:: ASSIGNMENT ::
Could you repeat the entries below exactly, but only from the line with "From the Collection: [115, 129]" through the line with "umożliwią mu udostępnienie", and without any picture?
==*==
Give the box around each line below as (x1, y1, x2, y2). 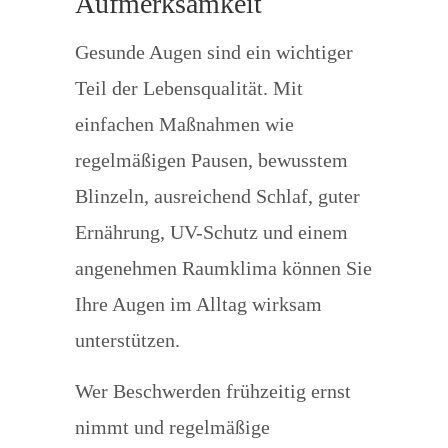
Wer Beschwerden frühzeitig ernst (74, 380, 351, 402)
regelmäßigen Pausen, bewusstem (74, 149, 348, 171)
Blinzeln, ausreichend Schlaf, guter (74, 185, 360, 207)
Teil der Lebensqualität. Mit (74, 77, 303, 99)
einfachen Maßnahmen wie (74, 113, 294, 135)
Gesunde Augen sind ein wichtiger (74, 41, 353, 63)
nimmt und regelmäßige (74, 416, 270, 438)
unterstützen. (74, 329, 180, 351)
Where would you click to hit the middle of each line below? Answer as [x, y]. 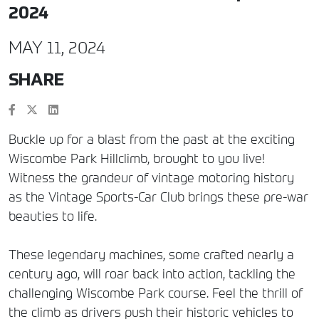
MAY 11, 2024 [57, 48]
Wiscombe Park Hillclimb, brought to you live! [137, 159]
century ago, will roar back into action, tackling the [152, 274]
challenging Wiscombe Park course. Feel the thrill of [156, 293]
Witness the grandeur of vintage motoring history [151, 178]
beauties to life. [53, 216]
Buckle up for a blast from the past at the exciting [152, 140]
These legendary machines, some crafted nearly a [151, 255]
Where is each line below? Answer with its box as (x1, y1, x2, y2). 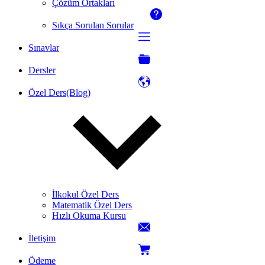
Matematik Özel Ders (52, 200, 132, 211)
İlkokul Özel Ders (52, 189, 119, 200)
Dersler (28, 65, 56, 76)
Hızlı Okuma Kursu (52, 211, 126, 221)
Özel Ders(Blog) (28, 88, 91, 98)
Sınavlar (28, 43, 59, 53)
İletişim (28, 233, 56, 244)
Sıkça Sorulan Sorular (52, 20, 134, 31)
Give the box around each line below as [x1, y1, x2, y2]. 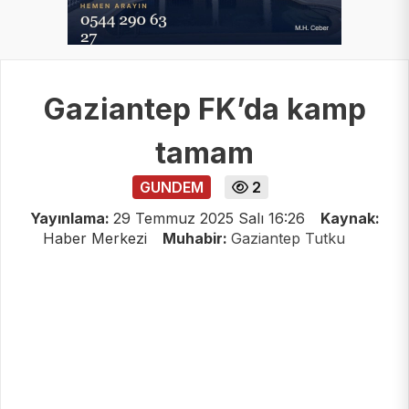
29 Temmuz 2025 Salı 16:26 [112, 208, 305, 227]
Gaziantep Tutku [230, 228, 345, 247]
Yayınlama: [29, 208, 113, 227]
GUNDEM [139, 177, 204, 196]
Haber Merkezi [42, 228, 152, 247]
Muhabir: [162, 228, 231, 247]
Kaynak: [320, 208, 380, 227]
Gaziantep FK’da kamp [43, 90, 366, 127]
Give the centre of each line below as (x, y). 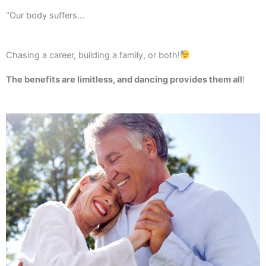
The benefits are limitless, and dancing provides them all (124, 79)
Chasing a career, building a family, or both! (93, 55)
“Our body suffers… (45, 16)
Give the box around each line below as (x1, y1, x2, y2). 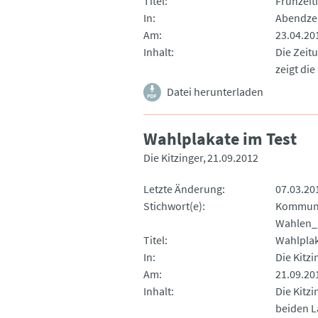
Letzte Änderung (143, 181, 222, 196)
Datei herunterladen (167, 84, 263, 99)
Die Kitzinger (143, 150, 203, 165)
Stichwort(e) (143, 198, 202, 213)
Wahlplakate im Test (143, 127, 297, 150)
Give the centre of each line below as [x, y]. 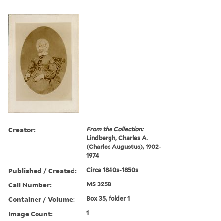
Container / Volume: [42, 199]
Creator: [22, 129]
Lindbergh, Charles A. [117, 138]
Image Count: [31, 213]
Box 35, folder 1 [108, 198]
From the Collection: [115, 129]
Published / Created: [43, 170]
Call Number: [30, 184]
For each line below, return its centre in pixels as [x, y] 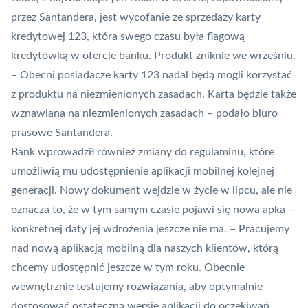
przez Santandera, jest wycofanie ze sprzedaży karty [136, 18]
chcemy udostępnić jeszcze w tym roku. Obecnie [128, 268]
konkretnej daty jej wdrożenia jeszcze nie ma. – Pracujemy [150, 229]
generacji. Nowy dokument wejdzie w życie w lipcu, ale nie [152, 191]
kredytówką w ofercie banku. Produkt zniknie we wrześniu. [153, 56]
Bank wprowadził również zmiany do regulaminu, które [143, 152]
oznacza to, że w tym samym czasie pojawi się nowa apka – [153, 210]
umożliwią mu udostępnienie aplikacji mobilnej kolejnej [143, 172]
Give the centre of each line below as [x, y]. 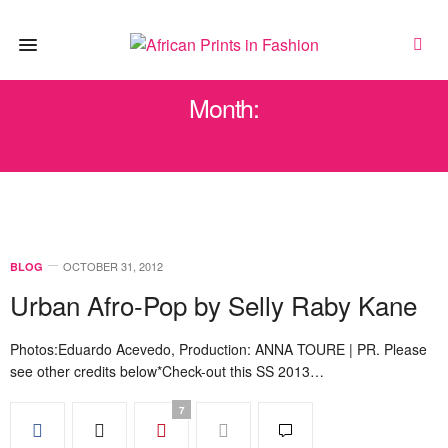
==*==
:: RESULT FOR THIS TASK ::
From the Collection: [115, 129]
Published / Created: [43, 170]
Call Number: [30, 184]
For each line below, return its centre in pixels as [x, y] 
przez Santandera, jest wycofanie ze sprzedaży karty [136, 18]
chcemy udostępnić jeszcze w tym roku. Obecnie [128, 268]
konkretnej daty jej wdrożenia jeszcze nie ma. – Pracujemy [150, 229]
generacji. Nowy dokument wejdzie w życie w lipcu, ale nie [152, 191]
kredytówką w ofercie banku. Produkt zniknie we wrześniu. [153, 56]
Bank wprowadził również zmiany do regulaminu, które [143, 152]
oznacza to, że w tym samym czasie pojawi się nowa apka – [153, 210]
umożliwią mu udostępnienie aplikacji mobilnej kolejnej [143, 172]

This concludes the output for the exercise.